A study was conducted to compare the search performance of two web-scale discovery services, ProQuest’s Summon and EBSCO Discovery Service (EDS). The performance of these services was also compared to Google Scholar. A sample of 183 actual user searches, randomly selected from the NCSU Libraries’ 2013 Summon search logs, was used for the study. There was found to be no significant difference in performance between Summon and EDS for either known-item or topical searches. There was also no significant performance difference between the two discovery services and Google Scholar for known-item searches. However, Google Scholar outperformed both discovery services for topical searches. Because there was no significant difference in the search performance of Summon and EDS, any decision to purchase one product or the other should be based upon other considerations (e.g., technical issues, cost, customer service, or user interface).

References

Anderson, M. (2001). Permutation tests for univariate or multivariate analysis of variance and regression. Canadian Journal of Fisheries & Aquatic Sciences, 58(3), 626-639. http://dx.doi.org/10.1139/cjfas-58-3-626

Asher, A. D., Duke, L. M., & Wilson, S. (2013). Paths of discovery: Comparing the search effectiveness of Ebsco Discovery Service, Summon, Google Scholar, and conventional library resources. College & Research Libraries, 75(5), 464-488.

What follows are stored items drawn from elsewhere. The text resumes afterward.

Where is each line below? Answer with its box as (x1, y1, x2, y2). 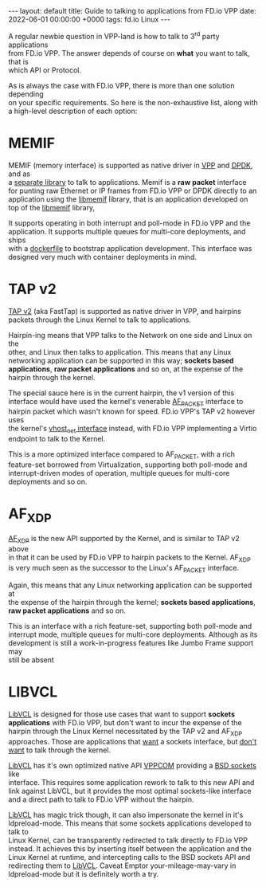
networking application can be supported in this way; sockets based (8, 355, 234, 365)
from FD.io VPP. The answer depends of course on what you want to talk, (8, 48, 250, 57)
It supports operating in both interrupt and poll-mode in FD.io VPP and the (8, 218, 251, 228)
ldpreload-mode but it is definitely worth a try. (8, 869, 159, 878)
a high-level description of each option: (8, 106, 138, 116)
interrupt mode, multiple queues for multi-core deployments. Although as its (8, 630, 258, 639)
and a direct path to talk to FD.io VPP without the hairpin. (8, 795, 194, 804)
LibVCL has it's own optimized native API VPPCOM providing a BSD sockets (8, 760, 257, 770)
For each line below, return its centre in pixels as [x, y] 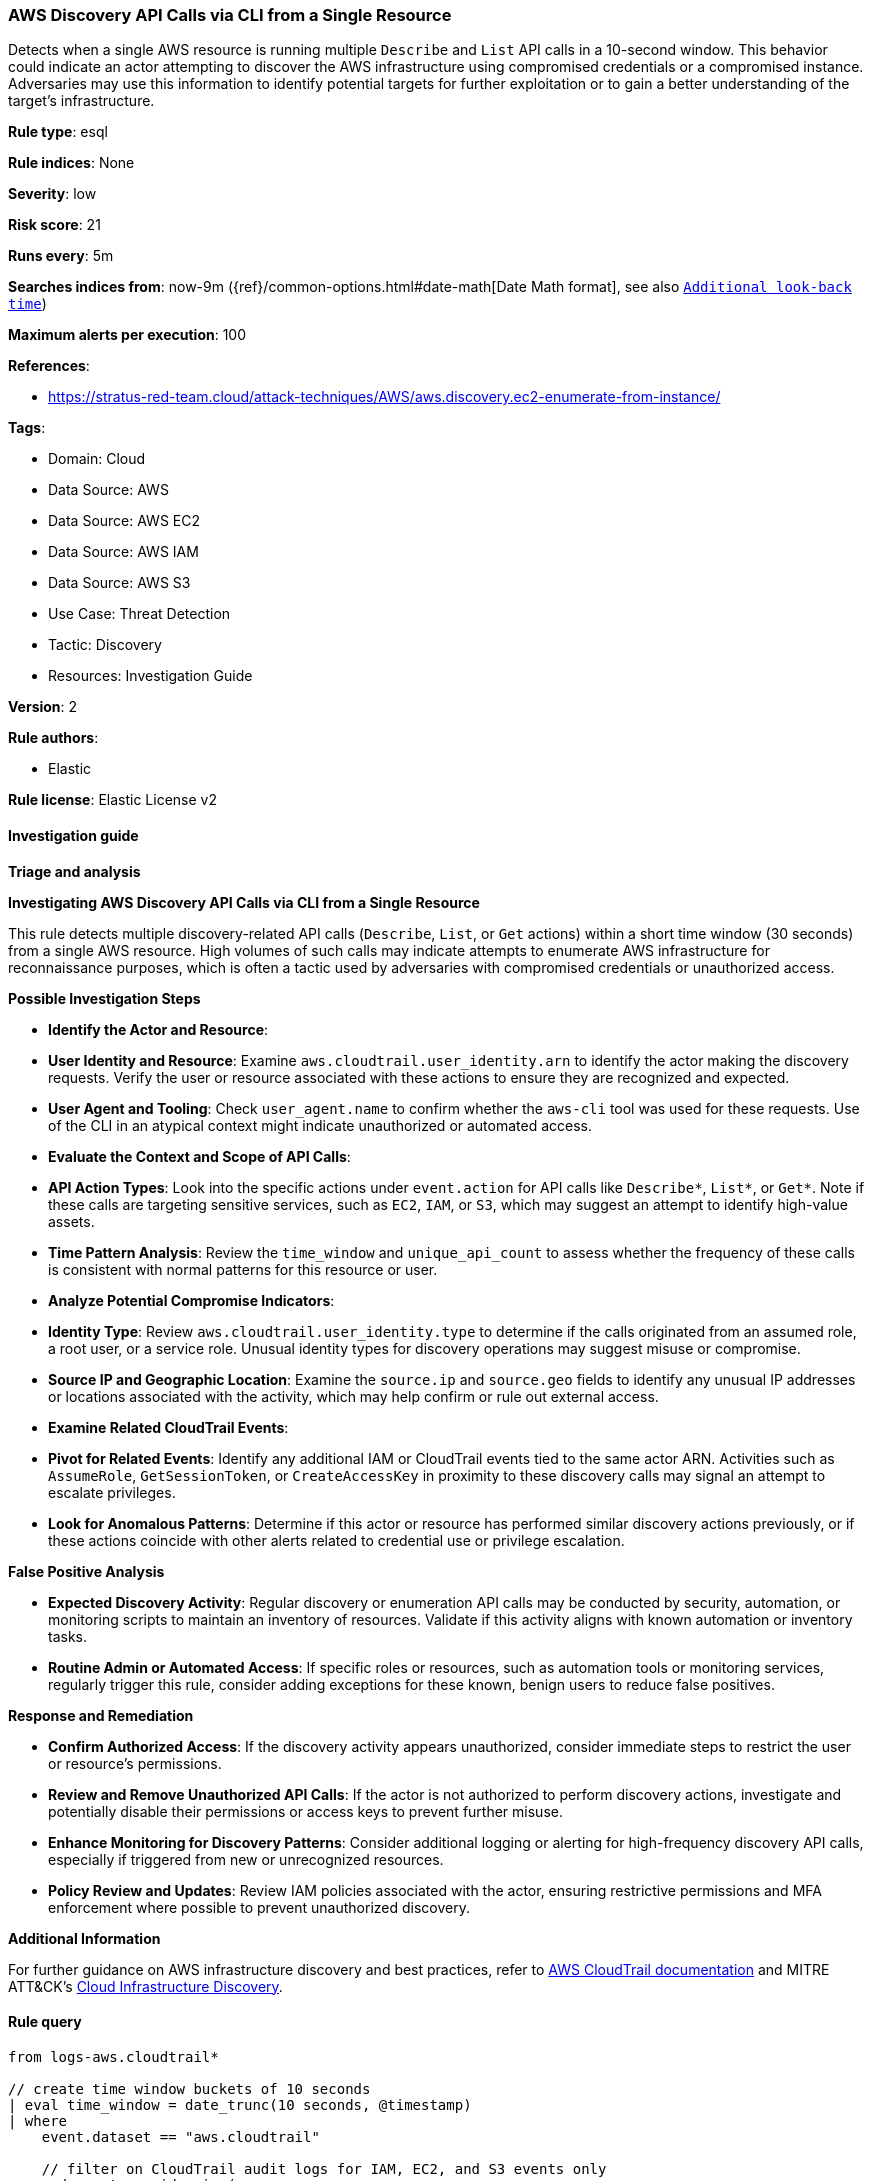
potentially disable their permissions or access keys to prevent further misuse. [305, 1811]
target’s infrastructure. [81, 101]
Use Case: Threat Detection [139, 614]
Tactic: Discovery [105, 645]
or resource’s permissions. [135, 1763]
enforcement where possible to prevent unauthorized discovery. [259, 1907]
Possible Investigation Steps [104, 998]
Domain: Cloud [97, 459]
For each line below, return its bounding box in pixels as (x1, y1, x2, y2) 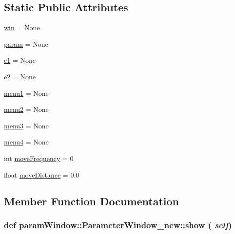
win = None (4, 22, 40, 33)
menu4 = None (4, 137, 49, 147)
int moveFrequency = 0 (4, 153, 74, 163)
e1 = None (4, 55, 36, 65)
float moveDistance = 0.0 (4, 169, 79, 180)
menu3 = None (4, 120, 49, 130)
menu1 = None (4, 88, 49, 98)
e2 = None (4, 71, 36, 81)
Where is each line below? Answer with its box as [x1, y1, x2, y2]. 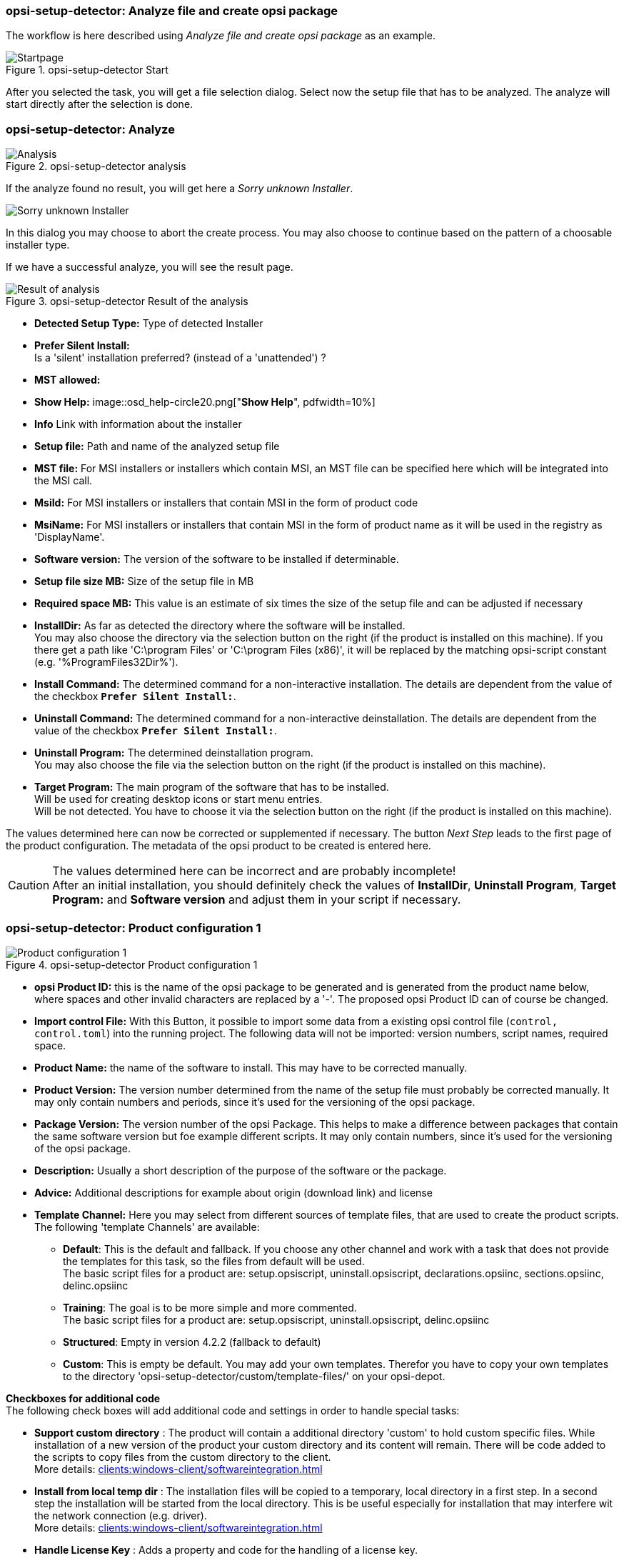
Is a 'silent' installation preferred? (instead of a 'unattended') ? [34, 351, 326, 364]
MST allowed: [34, 374, 101, 386]
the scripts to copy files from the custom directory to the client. [34, 1450, 331, 1463]
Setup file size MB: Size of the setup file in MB [34, 575, 254, 588]
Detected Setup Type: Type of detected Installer [34, 317, 263, 330]
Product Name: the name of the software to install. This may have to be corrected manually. [34, 1061, 468, 1074]
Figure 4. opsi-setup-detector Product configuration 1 [6, 958, 258, 971]
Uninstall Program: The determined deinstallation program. [34, 746, 313, 759]
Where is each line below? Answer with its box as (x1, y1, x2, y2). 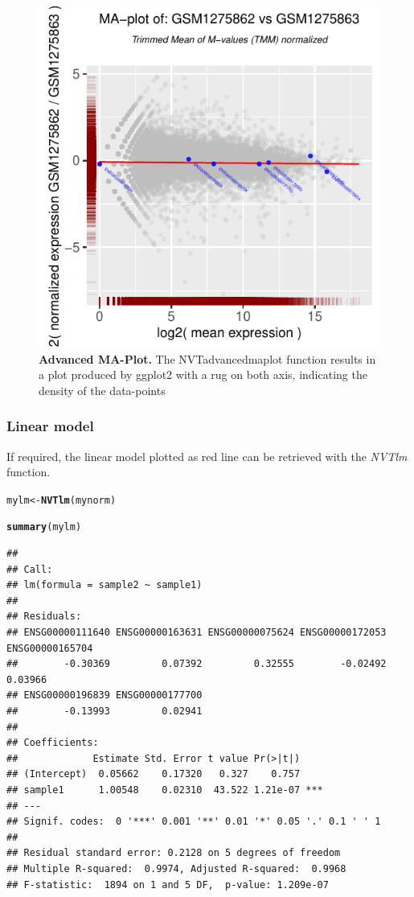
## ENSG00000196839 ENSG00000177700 (6, 689, 203, 702)
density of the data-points (39, 381, 166, 398)
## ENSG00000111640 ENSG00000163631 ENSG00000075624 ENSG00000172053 (6, 627, 387, 639)
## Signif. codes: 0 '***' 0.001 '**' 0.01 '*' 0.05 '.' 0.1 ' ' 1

Ellero, N. (2013). An unexpected discovery: One library's experience with web-scale discovery service (WSDS) evaluation and assessment. Journal of Library Administration, 53(5/6), 323-343.

Good, P. (2005). Permutation, parametric and bootstrap tests of hypotheses (3rd ed.). New York: Springer.

Google. (2012). Search quality rating guidelines version 1.0. In Inside Search: How Search Works. Retrieved 2 March 2015 from https://static.googleusercontent.com/media/
www.google.com/en/us/insidesearch/howsearchworks/assets/searchqualityevaluatorguidelines.pdf

Howell, D. C. (2006). Repeated measures analysis of variance via randomization. Retrieved 2 March 2015 from https://www.uvm.edu/~dhowell/StatPages/Resampling/RandomRepeatMeas/RepeatedMeasuresAnova.html

Lown, C., Sierra, T., & Boyer, J. (2013). How users search the library from a single search box. College & Research Libraries, 74(3), 227-241. http://dx.doi.org/10.5860/crl-321

Rochkind, J. (2013). A comparison of article search APIs via blinded experiment and developer review. Code4Lib Journal, 19. Retrieved from http://journal.code4lib.org/articles/7738

t test for related samples. (2004). In D. Cramer and D. Howitt (Eds.), The SAGE dictionary of statistics (p. 168). London, England: SAGE Publications, Ltd. Retrieved from http://srmo.sagepub.com/view/the-sage-dictionary-of-statistics/SAGE.xml

Timpson, H., & Sansom, G. (2011). A student perspective on e-resource discovery: Has the Google factor changed publisher platform searching forever? The Serials Librarian, 61(2), 253-266.

Zhang, T. (2013). User-centered evaluation of a discovery layer system with Google Scholar. In Design, user experience, and usability. Web, mobile, and product design (pp. 313-322). Berlin: Springer.